A frase é fundamental na concepção do trabalho. "O e-mail não é nada especial, é um texto banal de uma pessoa que quer sair de uma relação, mas não sabe como dizer isso", diz Sophie. "Mas a frase final, 'cuide de você', é violenta, definitiva", continua. "E era exatamente o que eu tinha que fazer, cuidar de mim. E trocar o sofrimento por um projeto foi o meu jeito de me distanciar daquela dor", completa.
Misturar o que é público e o que é privado, assim como o observador e o observado, o autor e a obra, são marcas fundamentais no trabalho da artista. A sobreposição de textos e imagens é a forma que ela escolhe para apresentar seus pontos de vista, que mudam a cada trabalho, mas que acabam revelando uma proposta ousada de como se colocar no mundo, como musa e voyeur de sua própria obra. Até hoje, só teve problemas com os objetos de seus trabalhos mais anônimos uma vez, em 1983, quando encontrou uma agenda de telefones em uma rua de Paris.

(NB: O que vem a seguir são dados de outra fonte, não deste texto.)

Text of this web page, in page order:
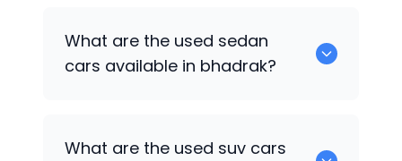
What are the used sedan
cars available in bhadrak?
What are the used suv cars

Devolveu assim que pode para o dono, mas tirou cópia dos números e começou a ligar para as pessoas listadas na agenda e entrevistá-las a fim de construir um perfil daquele desconhecido sem falar com ele. Publicou as conversas em capítulos no jornal francês "Libération". O dono da agenda não gostou, processou a artista, que contra-atacou com a proposta de um acordo de paz. O homem disse que a única retratação possível seria ela publicar uma foto dela mesma, nua, no mesmo jornal. Sophie cumpriu sua parte, feliz da vida.
A NOBREZA IMPERA
A visita ao Brasil promete testar ainda mais seus limites artísticos e pessoais. No começo de "Cuide de Você", decidiu que iria proteger a identidade do autor do e-mail e em todas as fotos da exposição a mensagem termina sem assinatura, com um X no lugar do nome. Mas o segredo de Sophie foi tão preservado quanto sua decisão de não ser fotografada para esta revista. É que sua obra anterior é dedicada ao escritor francês Grégoire Bouillier, autor de dois livros. O último, um romance autobiográfico chamado "The Mistery Guest", lançado em 2006 e dedicado a ela, narra como começou o romance dos dois.

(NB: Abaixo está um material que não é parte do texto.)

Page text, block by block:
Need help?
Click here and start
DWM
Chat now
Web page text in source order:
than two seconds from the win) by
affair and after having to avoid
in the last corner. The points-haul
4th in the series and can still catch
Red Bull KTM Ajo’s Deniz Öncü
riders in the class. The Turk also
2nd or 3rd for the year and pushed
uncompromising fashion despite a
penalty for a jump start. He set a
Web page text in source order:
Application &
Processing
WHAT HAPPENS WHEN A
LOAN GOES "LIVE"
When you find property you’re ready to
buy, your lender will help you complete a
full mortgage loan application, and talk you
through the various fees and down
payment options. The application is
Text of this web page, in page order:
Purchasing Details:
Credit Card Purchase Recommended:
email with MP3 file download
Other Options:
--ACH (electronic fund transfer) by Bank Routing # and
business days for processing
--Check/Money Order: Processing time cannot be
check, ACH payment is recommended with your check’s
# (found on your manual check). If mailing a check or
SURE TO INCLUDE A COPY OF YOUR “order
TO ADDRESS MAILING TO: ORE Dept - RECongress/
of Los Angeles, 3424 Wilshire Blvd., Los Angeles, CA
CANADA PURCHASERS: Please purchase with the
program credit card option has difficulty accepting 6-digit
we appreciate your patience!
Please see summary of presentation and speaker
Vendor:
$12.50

Grégoire Bouillier, 48, é um dos escritores convidados da próxima Flip (Festa Literária Internacional de Paraty), que acontece entre os dias 1º e 5 de julho. Assim como Sophie Calle. E lá os dois vão se encontrar pessoalmente pela primeira vez desde que o romance acabou. Mas, sendo ela quem é, um simples encontro privado não seria suficiente. Como a vida dela inspira sua arte, que por sua vez reflete a própria vida, Sophie e Grégoire vão participar de um debate aberto ao público. Tudo muito civilizado, com mediador, hora marcada, ingressos limitados e tradução simultânea para o português. Tudo muito nobre.
Vai ver é isso o que os franceses queriam dizer com "noblesse oblige".
Achei corajoso, impactante e catártico o conceito do trabalho. Veremos a exposiçao, assim poderemos dar um parecer mais justo.